1. You dont have to accept anything, people that claim that if you loved your partner you would accept it are using a form of blackmail to burden you with some sense of guilt, so you can be pushed into a situation quite frankly not everyone is prepared to accept whatever the situation.

2. You partner is not being cowardly or anything else thrown around here, they are probably (I can only guess) shit scared of telling you for fear of rejection or worse, fear of you 'outing' them to your shared friends and families. Any Abdl who has grown up with this desire, need or whatever you would like to call it, and felt they could not tell a soul for the above fears are right to have such fears. There are plenty of stories on here with happy endings and pledges that if you just tell the other person it will all be rosy. This is simply not true for everyone.

I grew up in a time where there was no internet, no wa of knowing if others shared my desire, I felt alone, dirty, sick, in short a freak, and I was convinced if i told a single soul they would slap me in jail. It wasnt until i was 26 and had been married 3 yrs (It was about 2000) when I found an article in one of my wifes magazines about abdl and the DPF website, In one night i found out something I had been hiding for, for 15 yrs was ok, its was fine others did it and there was websites... the first person I told a week later was my wife. her reaction at first was supportive, but then after two weeks and a big fight it turns out she wasnt happy at all, and has never been happy since. we are still together, partly because this one thing does not define our relationship... and we are both stubborn.

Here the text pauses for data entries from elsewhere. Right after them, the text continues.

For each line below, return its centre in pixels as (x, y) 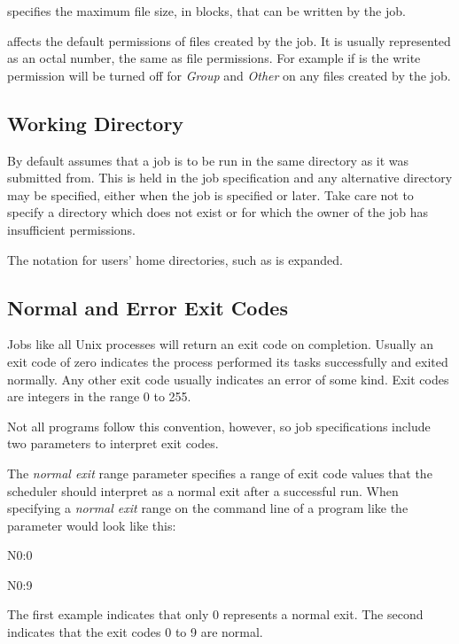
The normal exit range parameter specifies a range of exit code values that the (220, 473)
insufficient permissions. (72, 229)
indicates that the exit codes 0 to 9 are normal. (135, 632)
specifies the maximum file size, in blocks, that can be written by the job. (206, 11)
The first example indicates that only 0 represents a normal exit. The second (215, 614)
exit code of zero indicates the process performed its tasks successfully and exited (228, 361)
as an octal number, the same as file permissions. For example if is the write (214, 58)
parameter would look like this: (92, 525)
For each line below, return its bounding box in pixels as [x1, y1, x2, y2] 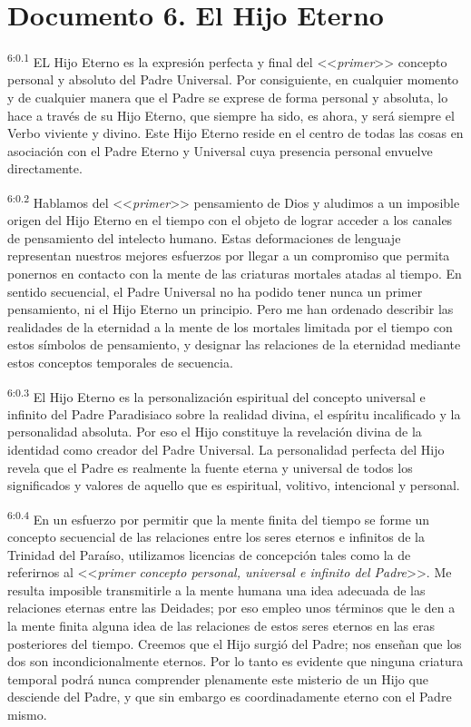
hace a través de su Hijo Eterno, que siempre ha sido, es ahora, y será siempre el [7, 105, 455, 124]
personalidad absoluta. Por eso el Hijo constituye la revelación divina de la [7, 422, 422, 441]
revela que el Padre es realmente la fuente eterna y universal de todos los [7, 457, 413, 476]
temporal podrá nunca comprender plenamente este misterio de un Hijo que [7, 669, 428, 688]
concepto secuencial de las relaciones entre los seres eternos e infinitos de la [7, 527, 425, 545]
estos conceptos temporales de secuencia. [7, 352, 233, 371]
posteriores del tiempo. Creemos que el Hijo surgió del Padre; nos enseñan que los [7, 634, 462, 653]
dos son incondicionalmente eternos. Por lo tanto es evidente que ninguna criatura [7, 652, 464, 671]
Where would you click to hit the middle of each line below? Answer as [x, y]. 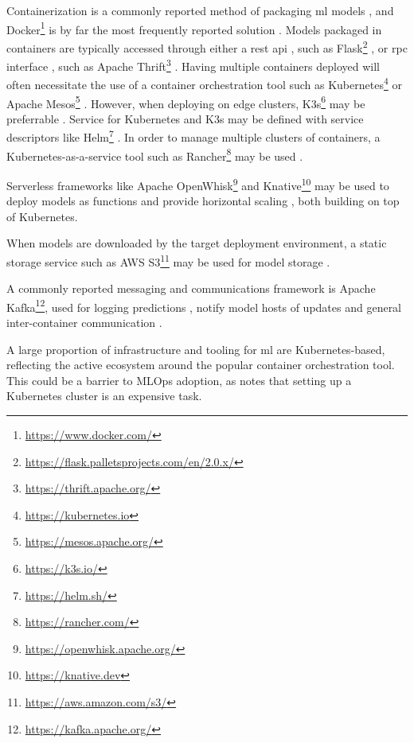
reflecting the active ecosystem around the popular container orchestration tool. [201, 365]
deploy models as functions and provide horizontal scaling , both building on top [203, 201]
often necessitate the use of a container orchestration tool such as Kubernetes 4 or [204, 83]
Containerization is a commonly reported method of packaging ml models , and [200, 10]
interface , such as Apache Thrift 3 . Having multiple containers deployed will [193, 65]
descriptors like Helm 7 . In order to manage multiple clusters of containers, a [193, 136]
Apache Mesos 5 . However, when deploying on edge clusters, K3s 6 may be [186, 102]
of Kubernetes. [42, 216]
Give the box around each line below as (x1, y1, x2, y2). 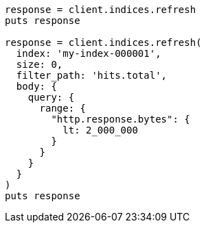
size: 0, (16, 59, 63, 70)
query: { (27, 92, 75, 103)
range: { (39, 103, 87, 114)
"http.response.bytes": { (51, 114, 190, 125)
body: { (16, 81, 57, 92)
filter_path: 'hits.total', (16, 70, 168, 81)
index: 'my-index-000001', (16, 48, 161, 59)
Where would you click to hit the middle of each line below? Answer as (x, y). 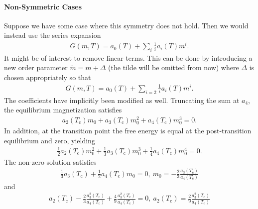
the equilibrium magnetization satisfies (63, 110)
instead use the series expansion (53, 35)
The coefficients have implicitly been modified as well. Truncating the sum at (122, 100)
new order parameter (36, 67)
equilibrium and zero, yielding (50, 140)
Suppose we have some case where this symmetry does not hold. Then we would (126, 25)
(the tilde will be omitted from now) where (174, 67)
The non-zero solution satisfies (50, 161)

Try not to take it personally that they have not told you, the chances are they have not told a soul, in real life that is.

You may come to accept this, maybe not participate, but accept it. You may wish to never see anything to do with it, but allow them to partake on occasion. You may never accept it or be comfortable with it, none of these options are wrong and you should not be made to feel guilty for which ever choice you are comfortable with.

There is no easy fix to this, it is a terribly complicated problem to try to sort out. I hope that by coming on here you can at least find some form of understanding why your partner is interested in this.

I hope this has helped a little bit AppleDapple.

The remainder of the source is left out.